東芝が“燃えない”リチウムイオン電池を新開発、低コスト化の実現も:蓄電・発電機器
東芝がマイナス30℃でも運用できる水系リチウムイオン二次電池を世界で初めて開発したと発表。電解液に水を用いる電池で、外部要因で火災が起きた際にも安全なのが特徴だという。今後早期のサンプル提案を目指すとしている。
東芝は2020年11月19日、マイナス30℃でも運用できる水系リチウムイオン二次電池(以下、水系電池)を世界で初めて開発したと発表した。
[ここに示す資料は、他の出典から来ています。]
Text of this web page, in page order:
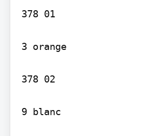
378 01
3 orange
378 02
9 blanc
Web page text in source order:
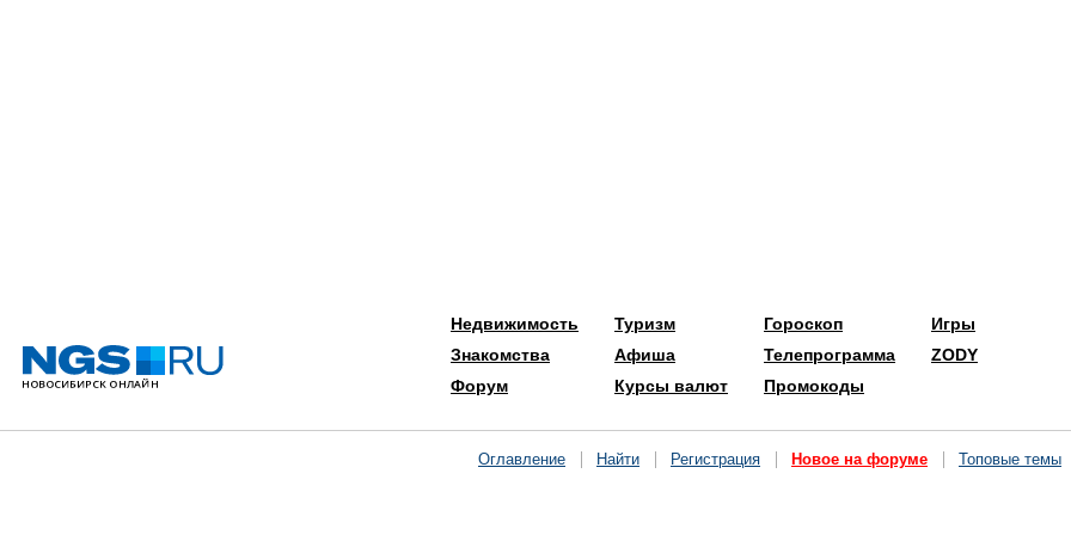
Недвижимость
Знакомства
Форум
Туризм
Афиша
Курсы валют
Гороскоп
Телепрограмма
Промокоды
Игры
ZODY
Оглавление Найти Регистрация Новое на форуме Топовые темы
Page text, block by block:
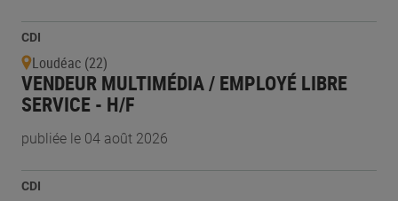
CDI
Loudéac (22)
VENDEUR MULTIMÉDIA / EMPLOYÉ LIBRE
SERVICE - H/F
publiée le 04 août 2026
CDI
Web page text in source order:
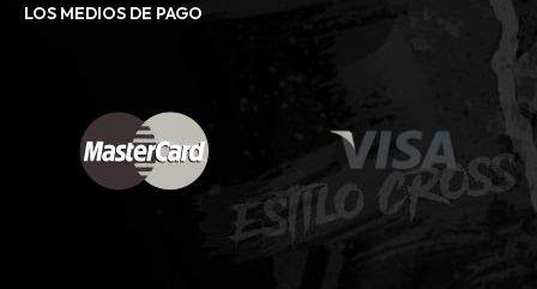
LOS MEDIOS DE PAGO
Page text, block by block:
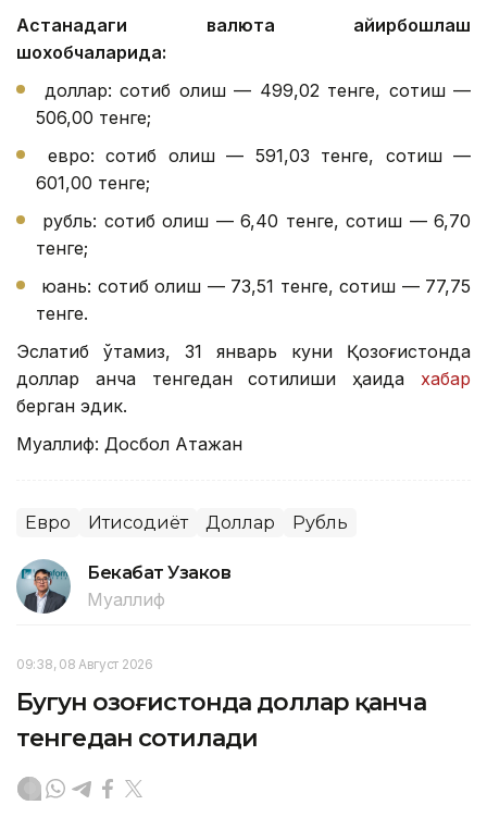
Астанадаги валюта айирбошлаш
шохобчаларида:
доллар: сотиб олиш — 499,02 тенге, сотиш —
506,00 тенге;
евро: сотиб олиш — 591,03 тенге, сотиш —
601,00 тенге;
рубль: сотиб олиш — 6,40 тенге, сотиш — 6,70
тенге;
юань: сотиб олиш — 73,51 тенге, сотиш — 77,75
тенге.
Эслатиб ўтамиз, 31 январь куни Қозоғистонда
доллар қанча тенгедан сотилиши ҳақида хабар
берган эдик.
Муаллиф: Досбол Атажан
Евро Иқтисодиёт Доллар Рубль
Бекабат Узаков
Муаллиф
09:38, 08 Август 2026
Бугун Қозоғистонда доллар қанча
тенгедан сотилади
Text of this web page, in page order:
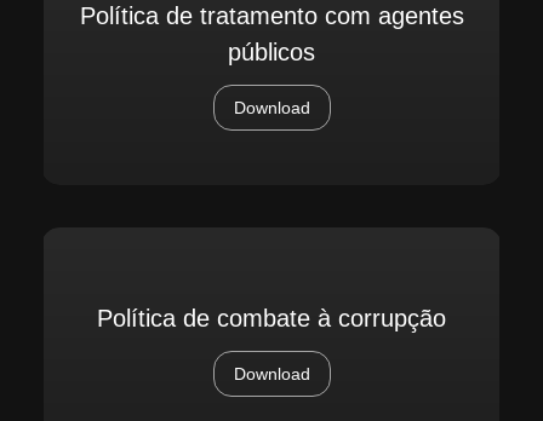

電解液に水を用いる電池で、外部要因で火災が起きた際にも安全なのが特徴だという。今後早期のサンプル提案を目指すとしている。
太陽光発電などの再生可能エネルギーの普及拡大に伴い、天候に左右される出力変動を吸収するため、蓄電池の需要が高まっている。蓄電池にはリチウムイオン二次電池が採用されるケースが多いが、3.7V以上の高い電圧を維持するため、一般的に電解液には可燃性有機溶媒が利用されている。
今回東芝が開発した水系リチウムイオン二次電池は、負極に黒鉛ではなく燃えないリチウムチタン酸化物(LTO)を採用。加えて、安全性をより高めるため、外部要因で火災が起きた際の安全性にも考慮し、電解液に不燃性水溶液を採用した。
これまでの水系電池は、長期間運用すると水溶液の電気分解反応が進行するため、充放電反応が進まない点が課題だった。そこで東芝はリチウム塩の濃度が高い高濃度電解液と固体電解質セパレーターを組み合わせた独自の電池構造を開発。正極側から負極側への水素イオンの移動を防ぐことで水溶液の電気分解を抑制した結果、従来技術の10倍となる約2000回以上の充放電を実現したという。また、水系電池としては高い2.4Vの電圧も達成。さらに、低温でも凍らない水溶液を使うことで、マイナス30℃でも充放電が可能となった。
可燃物を含まず消防法の危険物に該当しないため、設置する際の安全対策を従来よりも大幅に簡略化することが可能だという。また、設置場所の制限も緩和されるため、住居近くやオフィスビル内にも設置が可能となる他、電解液に水を使うことで、製造設備の簡略化による低コスト化も期待できるとしている。